Ah, I see. But that's good that everything went well.


----------



## Sena Hansler (Aug 24, 2011)

aren't they adorable? :3 My one baby, was a "surprise!!!" because Honey was small and just looked....fat xD Then she had a baby and my friend was looking after them... and was surprised to find 4, not 3, guineas. Honey came pregnant ><


----------



## betta lover1507 (Aug 6, 2011)

i never owned a guinea pig before  held one once thats it. but they are pretty cute XP i don't plan to have one


----------



## KadenJames (Mar 23, 2012)

I bought them when I first moved into my apartment. It was so quiet and I didn't have any pets besides fish, and you can't exactly pet a fish. xD So I got them because they love interacting with humans. Even earlier, I was holding one of the kiddos and made a "wheek" noise at it, next thing I knew all of the babies were singing to each other. Mom guinea pig was looking at me like "...... really? -_-" ROFL


----------



## djembekah (Feb 13, 2012)

oh my goodness i want guinea pigs ^-^


----------



## bettalover2033 (Feb 17, 2010)

I have two of them
They ate adorable!


----------



## Olympia (Aug 25, 2011)

They look really big for babies o-o


----------



## KadenJames (Mar 23, 2012)

XD bettalover. "They ate adorable!" And then they popped out "awww." Heehee


----------



## KadenJames (Mar 23, 2012)

Yeah, they're born with their fur, eyes open, teeth, everything. They're like big heads with feet. lol


----------



## Olympia (Aug 25, 2011)

That's pretty crazy.

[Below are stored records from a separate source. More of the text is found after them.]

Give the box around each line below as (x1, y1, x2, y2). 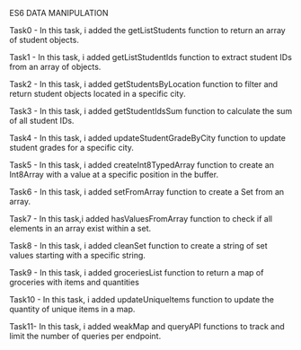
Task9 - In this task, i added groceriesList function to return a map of (9, 267, 264, 277)
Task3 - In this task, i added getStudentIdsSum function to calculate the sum (9, 106, 293, 116)
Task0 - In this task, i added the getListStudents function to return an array (9, 25, 286, 35)
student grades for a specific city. (9, 143, 135, 153)
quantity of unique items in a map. (9, 304, 136, 314)
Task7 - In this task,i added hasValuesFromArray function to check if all (9, 214, 272, 223)
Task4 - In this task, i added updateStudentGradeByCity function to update (9, 133, 286, 143)
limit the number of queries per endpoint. (9, 331, 162, 341)
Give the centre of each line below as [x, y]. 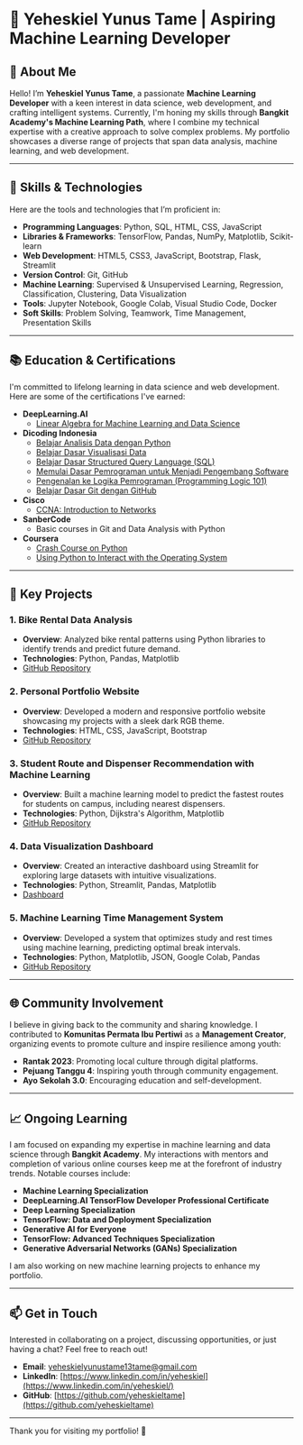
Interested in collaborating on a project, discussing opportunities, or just [143, 1340]
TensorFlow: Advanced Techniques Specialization [119, 1239]
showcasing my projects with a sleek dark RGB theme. [124, 720]
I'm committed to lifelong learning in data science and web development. [144, 387]
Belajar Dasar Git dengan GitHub [96, 490]
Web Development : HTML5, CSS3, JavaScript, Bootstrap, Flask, [142, 255]
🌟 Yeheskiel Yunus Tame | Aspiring [143, 19]
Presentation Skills [57, 322]
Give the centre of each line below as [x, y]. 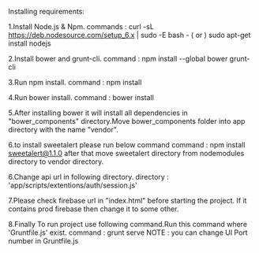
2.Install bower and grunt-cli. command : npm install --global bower [118, 59]
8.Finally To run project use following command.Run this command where [128, 224]
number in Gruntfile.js [43, 241]
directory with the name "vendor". [63, 130]
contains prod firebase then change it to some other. [94, 209]
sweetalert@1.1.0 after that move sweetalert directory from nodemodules [126, 153]
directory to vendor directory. [56, 162]
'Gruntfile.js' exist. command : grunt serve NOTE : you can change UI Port [128, 233]
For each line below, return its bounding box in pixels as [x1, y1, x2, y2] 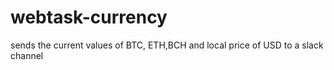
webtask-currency [10, 6, 168, 29]
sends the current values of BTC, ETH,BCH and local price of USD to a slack [10, 39, 324, 51]
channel [10, 49, 44, 61]
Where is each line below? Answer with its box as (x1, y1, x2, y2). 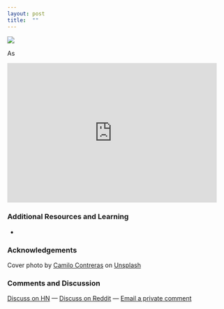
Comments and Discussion (7, 278, 100, 288)
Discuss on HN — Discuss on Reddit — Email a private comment (7, 294, 192, 303)
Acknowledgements (7, 245, 77, 255)
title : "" (7, 17, 39, 24)
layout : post (7, 10, 45, 17)
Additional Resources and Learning (7, 212, 129, 222)
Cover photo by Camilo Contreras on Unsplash (7, 261, 142, 269)
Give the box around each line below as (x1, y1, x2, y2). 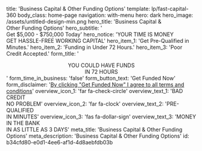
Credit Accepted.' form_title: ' (6, 50, 80, 57)
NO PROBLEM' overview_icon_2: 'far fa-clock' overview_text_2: (6, 100, 164, 108)
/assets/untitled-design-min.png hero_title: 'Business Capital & (6, 18, 162, 25)
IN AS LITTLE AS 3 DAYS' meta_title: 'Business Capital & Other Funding (6, 126, 183, 133)
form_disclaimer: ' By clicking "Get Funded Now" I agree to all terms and (6, 81, 185, 88)
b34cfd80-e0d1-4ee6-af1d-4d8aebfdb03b (6, 139, 113, 146)
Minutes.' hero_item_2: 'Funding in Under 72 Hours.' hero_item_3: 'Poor (6, 43, 183, 51)
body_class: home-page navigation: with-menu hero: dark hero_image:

Most mammals that size are born underdeveloped. I guess guinea pigs have smaller litters if the babies come out so big? 
They are really cute, where's momma and daddy? :3


----------



## Sena Hansler (Aug 24, 2011)

Guineas can have up to 9 babies (that were recorded), usual is 1-5. My JoJo ended up looking like an itty bitty guinea with HUGE ears xDD


----------



## bettalover2033 (Feb 17, 2010)

KadenJames said:


> XD bettalover. "They ate adorable!" And then they popped out "awww." Heehee


OOPS!...I hate when my phone does that! This auto-correct thing is VERY bad:-D. It doesn't help at all. I meant to say "They **ARE** adorable" lol.:roll:

So glad its not on my computer!


----------



## BettaGirl290 (Jul 29, 2010)

Lol I just watched animal planets Pets 101 and saw guinea pigs, i want one so bad... or a hamster... or a bird, or anything thats not a fish, dog, or cat. T-T most preferably a snake, or a hamster/something in that department.


----------



## Laki (Aug 24, 2011)

aw, piggies are such cuties <3 I think it's fascinating how they're born developed and popcorn around on their first day!! I wouldn't want a gp but I see the appeal! The "wheek" they make would get on my nerves I think (my sister adopted a few from the rescue after fostering them and I met them.) I like the social aspect of them. 
Since most people think they're like rabbits (which they're not bc rabbits are not rodents) a lot of people ask me why don't I have gp's... o.o They seems easier to bond than bunnies! And they can live in less complex houses than my bunny (who has a 3 storey homemade condo)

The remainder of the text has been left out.